An aluminum wire of length .6 m, cross sectional area of .01 cm^2, density 2.60 g/cm^3, is tied to a steel wire of density 7.8 g/cm^3 and the same cross sectional area. The compound wire is joined to a pulley and then a block of mass 10 kg is tied at the end of the steel wire. Thisi is arranged so that the distance from the joint (where the 2 wires meet) to the pulley is .866m. Transverse waves are set up at a variable frequency with the pulley as a node.
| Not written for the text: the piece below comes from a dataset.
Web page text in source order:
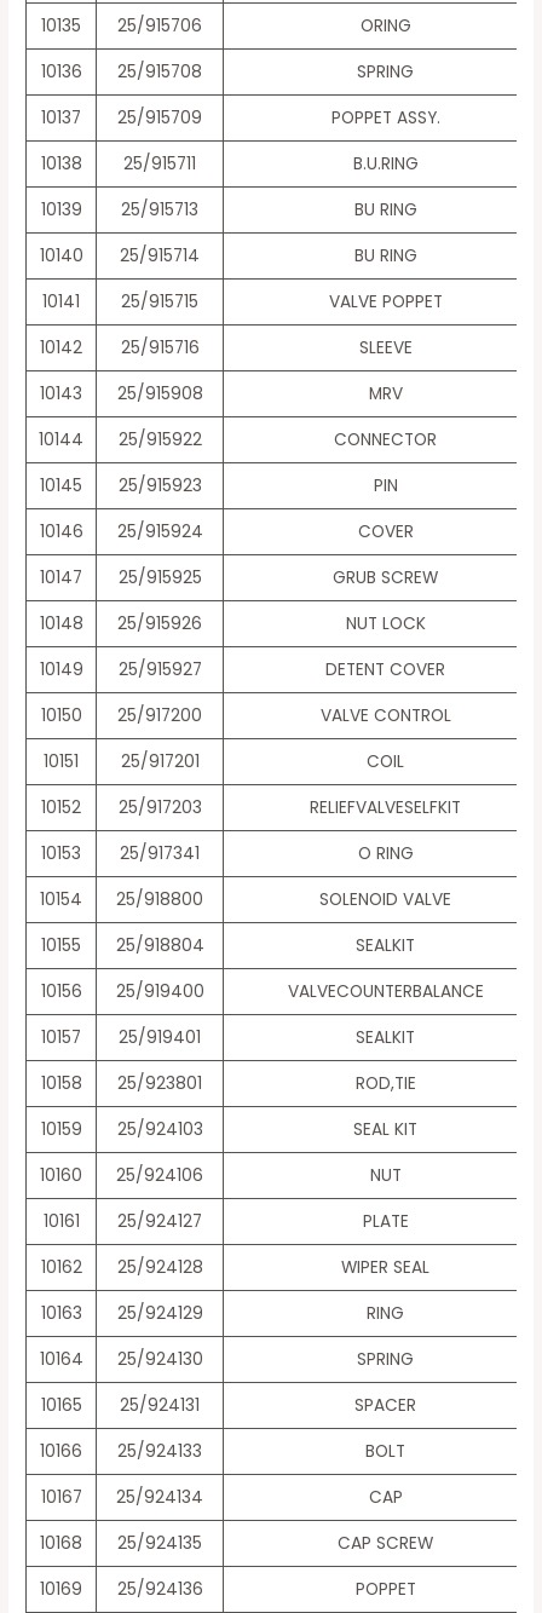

Find the frequency that generates a standing wave having the joint as one of the nodes.

---aluminum---x---steel-----------pulley
|
|
|
10kg mass


So the length of the aluminum part is .6m and the steel part is .866m.
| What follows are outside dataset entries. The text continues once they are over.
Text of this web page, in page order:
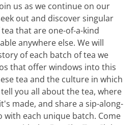
us as we continue on our
out and discover singular
that are one-of-a-kind
anywhere else. We will
of each batch of tea we
that offer windows into this
tea and the culture in which
you all about the tea, where
made, and share a sip-along-
with each unique batch. Come

So do I find the total mass of the wire, then divide that by the length (1.466m) to find the density.
I don't believe that is right; here you need to treat the aluminum wire and the steel wire separately. But think about what quantities will be the same for the two wires.

And then I use v = sqrt(tension/density) and then f = n*v/2*L to find the frequency, where L is the length of the wire?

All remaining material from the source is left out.